[Items listed in a dataset]
#####
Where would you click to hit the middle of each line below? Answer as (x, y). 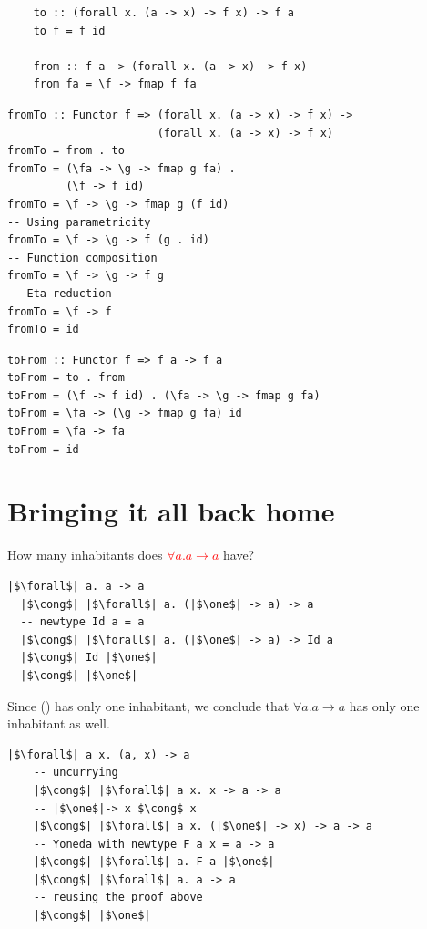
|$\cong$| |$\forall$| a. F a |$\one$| (154, 862)
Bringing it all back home (171, 511)
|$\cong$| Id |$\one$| (89, 658)
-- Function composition (82, 258)
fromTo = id (43, 330)
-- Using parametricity (79, 222)
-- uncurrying (76, 773)
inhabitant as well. (59, 723)
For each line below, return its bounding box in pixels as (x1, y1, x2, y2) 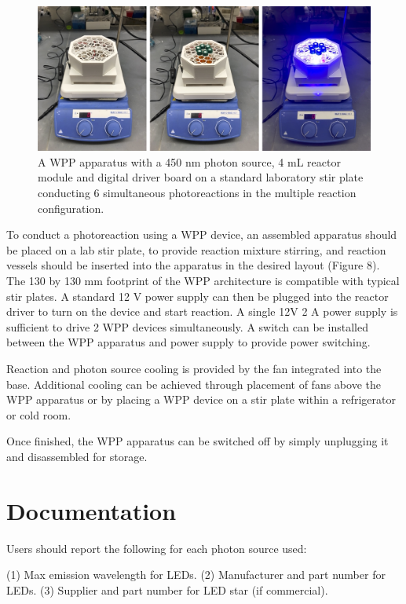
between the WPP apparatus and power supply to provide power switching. (6, 334, 371, 350)
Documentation (6, 494, 177, 526)
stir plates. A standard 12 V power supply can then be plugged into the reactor (6, 287, 389, 304)
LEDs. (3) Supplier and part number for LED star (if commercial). (6, 581, 328, 598)
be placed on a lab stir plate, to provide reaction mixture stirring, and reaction (6, 241, 386, 258)
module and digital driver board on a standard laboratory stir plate (38, 169, 364, 185)
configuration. (38, 200, 104, 216)
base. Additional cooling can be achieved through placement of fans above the (6, 375, 381, 392)
#####
### WORK ITEM
The answer must be the full set of records, repeated exactly, with no pictures.

### WRITTEN SOLUTION
Where would you click to hit the middle of each line below? Answer as (x, y). 
|$\cong$| |$\forall$| a. F a |$\one$| (154, 862)
Bringing it all back home (171, 511)
|$\cong$| Id |$\one$| (89, 658)
-- Function composition (82, 258)
fromTo = id (43, 330)
-- Using parametricity (79, 222)
-- uncurrying (76, 773)
inhabitant as well. (59, 723)
For each line below, return its bounding box in pixels as (x1, y1, x2, y2) 
between the WPP apparatus and power supply to provide power switching. (6, 334, 371, 350)
Documentation (6, 494, 177, 526)
stir plates. A standard 12 V power supply can then be plugged into the reactor (6, 287, 389, 304)
LEDs. (3) Supplier and part number for LED star (if commercial). (6, 581, 328, 598)
be placed on a lab stir plate, to provide reaction mixture stirring, and reaction (6, 241, 386, 258)
module and digital driver board on a standard laboratory stir plate (38, 169, 364, 185)
configuration. (38, 200, 104, 216)
base. Additional cooling can be achieved through placement of fans above the (6, 375, 381, 392)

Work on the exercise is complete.